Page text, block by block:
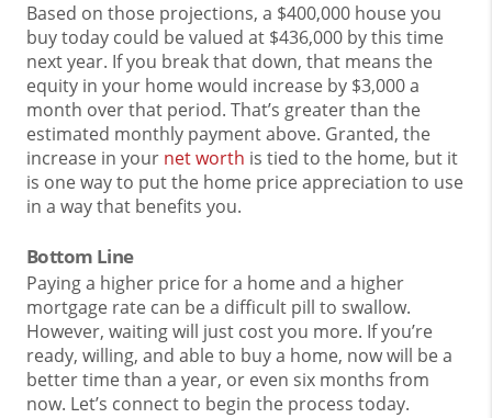
Based on those projections, a $400,000 house you
buy today could be valued at $436,000 by this time
next year. If you break that down, that means the
equity in your home would increase by $3,000 a
month over that period. That’s greater than the
estimated monthly payment above. Granted, the
increase in your net worth is tied to the home, but it
is one way to put the home price appreciation to use
in a way that benefits you.
Bottom Line
Paying a higher price for a home and a higher
mortgage rate can be a difficult pill to swallow.
However, waiting will just cost you more. If you’re
ready, willing, and able to buy a home, now will be a
better time than a year, or even six months from
now. Let’s connect to begin the process today.
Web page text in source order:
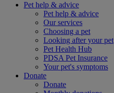
Pet help & advice
Pet help & advice
Our services
Choosing a pet
Looking after your pet
Pet Health Hub
PDSA Pet Insurance
Your pet's symptoms
Donate
Donate
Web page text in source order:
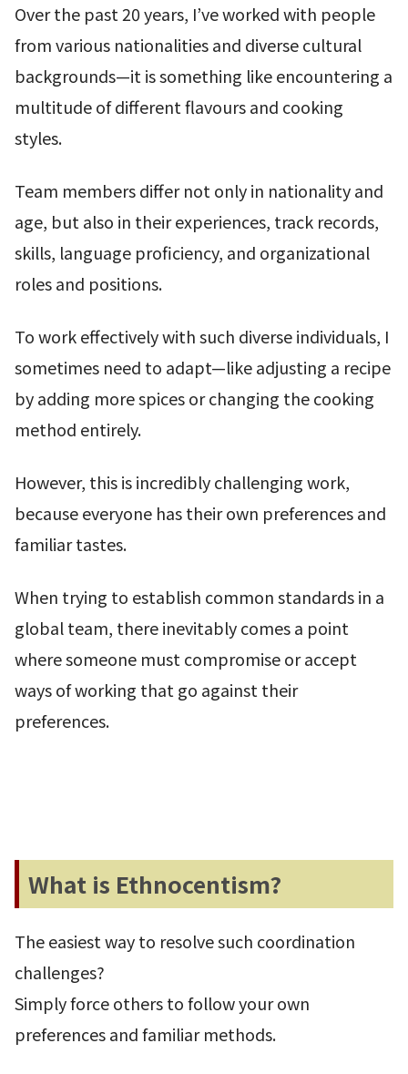
Over the past 20 years, I’ve worked with people
from various nationalities and diverse cultural
backgrounds—it is something like encountering a
multitude of different flavours and cooking
styles.
Team members differ not only in nationality and
age, but also in their experiences, track records,
skills, language proficiency, and organizational
roles and positions.
To work effectively with such diverse individuals, I
sometimes need to adapt—like adjusting a recipe
by adding more spices or changing the cooking
method entirely.
However, this is incredibly challenging work,
because everyone has their own preferences and
familiar tastes.
When trying to establish common standards in a
global team, there inevitably comes a point
where someone must compromise or accept
ways of working that go against their
preferences.
What is Ethnocentism?
The easiest way to resolve such coordination
challenges?
Simply force others to follow your own
preferences and familiar methods.
════
(Assignment):
Could you reproduce all of the material exactly? Keep the pictures out of it.

(Result of the exercise):
Page text, block by block:
Based on those projections, a $400,000 house you
buy today could be valued at $436,000 by this time
next year. If you break that down, that means the
equity in your home would increase by $3,000 a
month over that period. That’s greater than the
estimated monthly payment above. Granted, the
increase in your net worth is tied to the home, but it
is one way to put the home price appreciation to use
in a way that benefits you.
Bottom Line
Paying a higher price for a home and a higher
mortgage rate can be a difficult pill to swallow.
However, waiting will just cost you more. If you’re
ready, willing, and able to buy a home, now will be a
better time than a year, or even six months from
now. Let’s connect to begin the process today.
Web page text in source order:
Pet help & advice
Pet help & advice
Our services
Choosing a pet
Looking after your pet
Pet Health Hub
PDSA Pet Insurance
Your pet's symptoms
Donate
Donate
Web page text in source order:
Over the past 20 years, I’ve worked with people
from various nationalities and diverse cultural
backgrounds—it is something like encountering a
multitude of different flavours and cooking
styles.
Team members differ not only in nationality and
age, but also in their experiences, track records,
skills, language proficiency, and organizational
roles and positions.
To work effectively with such diverse individuals, I
sometimes need to adapt—like adjusting a recipe
by adding more spices or changing the cooking
method entirely.
However, this is incredibly challenging work,
because everyone has their own preferences and
familiar tastes.
When trying to establish common standards in a
global team, there inevitably comes a point
where someone must compromise or accept
ways of working that go against their
preferences.
What is Ethnocentism?
The easiest way to resolve such coordination
challenges?
Simply force others to follow your own
preferences and familiar methods.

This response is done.